UCAT SJT Professionalism: The Behaviours Examiners Reward
A consultant smells alcohol on a registrar before a Friday ward round. You're an F1. What do you do? That single scenario decides whether your SJT lands Band 1 or Band 4.
UCAT SJT Professionalism: The Behaviours Examiners Reward
A consultant smells alcohol on a registrar before a Friday morning ward round. You’re an F1 with two months of experience. The registrar is leading rounds in fifteen minutes. What do you do?

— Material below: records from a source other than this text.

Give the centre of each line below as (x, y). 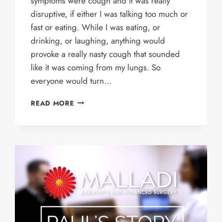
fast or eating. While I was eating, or (96, 27)
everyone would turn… (71, 81)
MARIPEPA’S (95, 100)
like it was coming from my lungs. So (96, 67)
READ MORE (53, 103)
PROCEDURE (96, 142)
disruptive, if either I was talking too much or (110, 14)
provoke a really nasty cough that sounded (106, 54)
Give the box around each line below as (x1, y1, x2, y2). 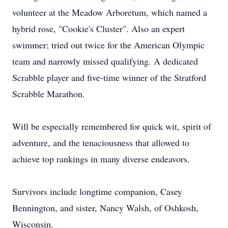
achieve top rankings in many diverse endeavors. (12, 153, 190, 165)
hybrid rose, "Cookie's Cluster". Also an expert (12, 22, 185, 35)
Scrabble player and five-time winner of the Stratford (12, 71, 206, 83)
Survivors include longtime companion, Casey (12, 185, 182, 197)
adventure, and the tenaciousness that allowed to (12, 136, 189, 149)
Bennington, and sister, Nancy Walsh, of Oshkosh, (12, 202, 198, 214)
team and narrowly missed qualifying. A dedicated (12, 55, 198, 67)
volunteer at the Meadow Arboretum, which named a (12, 6, 207, 18)
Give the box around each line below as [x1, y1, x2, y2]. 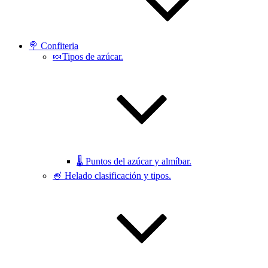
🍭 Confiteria [29, 41, 78, 51]
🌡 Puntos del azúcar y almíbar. [77, 156, 191, 166]
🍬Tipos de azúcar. [53, 51, 123, 62]
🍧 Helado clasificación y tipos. [53, 170, 171, 181]

That scenario, or a near-identical one, appears in nearly every UCAT SJT question bank because it perfectly separates Band 1 candidates from Band 4 candidates. The “right” answer is not the one that feels socially comfortable. It is the one that aligns with the General Medical Council’s published professional standards. SJT is the only UCAT section where you cannot reason your way to the answer through pattern recognition. You have to know what the regulators expect.
This guide walks through what UCAT examiners reward when they say “professionalism”, how that connects to real GMC and AHPRA standards, and the worked scenarios that should be your daily diet for the next fortnight.
What ‘professionalism’ means in UCAT terms
The UCAT Consortium defines four domains the SJT tests: integrity, perspective-taking, team involvement, and resilience. Professionalism is woven through all four, but in question design it usually shows up as a tension between three competing pulls: loyalty to a colleague, loyalty to a patient, and loyalty to the institution.
Examiners reward the candidate who recognises the hierarchy. Patient safety always beats colleague comfort. Honest communication always beats reputational protection. Following process always beats freelance heroics. If your gut answer is “have a quiet word and see how it goes”, you’re probably picking a “slightly appropriate” option when the scoring key wants “very appropriate”.
The Consortium’s own published practice paper makes this explicit in its rationales. Read the rationale section after every official question. That is the single highest-yield activity in SJT prep, and almost no one does it properly.
Boundaries, confidentiality, and social media
Three boundary categories come up repeatedly:
Patient confidentiality
Discussing a case in a lift, on the train, or in any space where a non-staff member could overhear is a breach. The fact that no names are used does not save you. SJT questions test this by putting two junior doctors in a tube carriage debriefing a tough shift. The correct response is to stop the conversation and continue later in a private space, even if it feels socially awkward.
Personal–professional separation
Accepting a Facebook friend request from a patient, even after discharge, is inappropriate. So is treating a family member as a primary patient, prescribing for friends, or giving informal medical advice at a dinner party without a proper consultation context. UCAT scenarios love testing this because students often rate “harmless” boundary crossings as “appropriate but not ideal” when the regulator considers them genuinely inappropriate.
Social media
Anything identifiable about a patient on any platform is a sackable offence under GMC guidance. That includes vague case descriptions if combined with a hospital, a department, and a date. Reddit threads on r/UCAT frequently feature students debating whether “an elderly man with COPD on my respiratory rotation last Tuesday” is identifiable. Treat the rule as absolute: if a family member could recognise the patient from your post, it’s a breach.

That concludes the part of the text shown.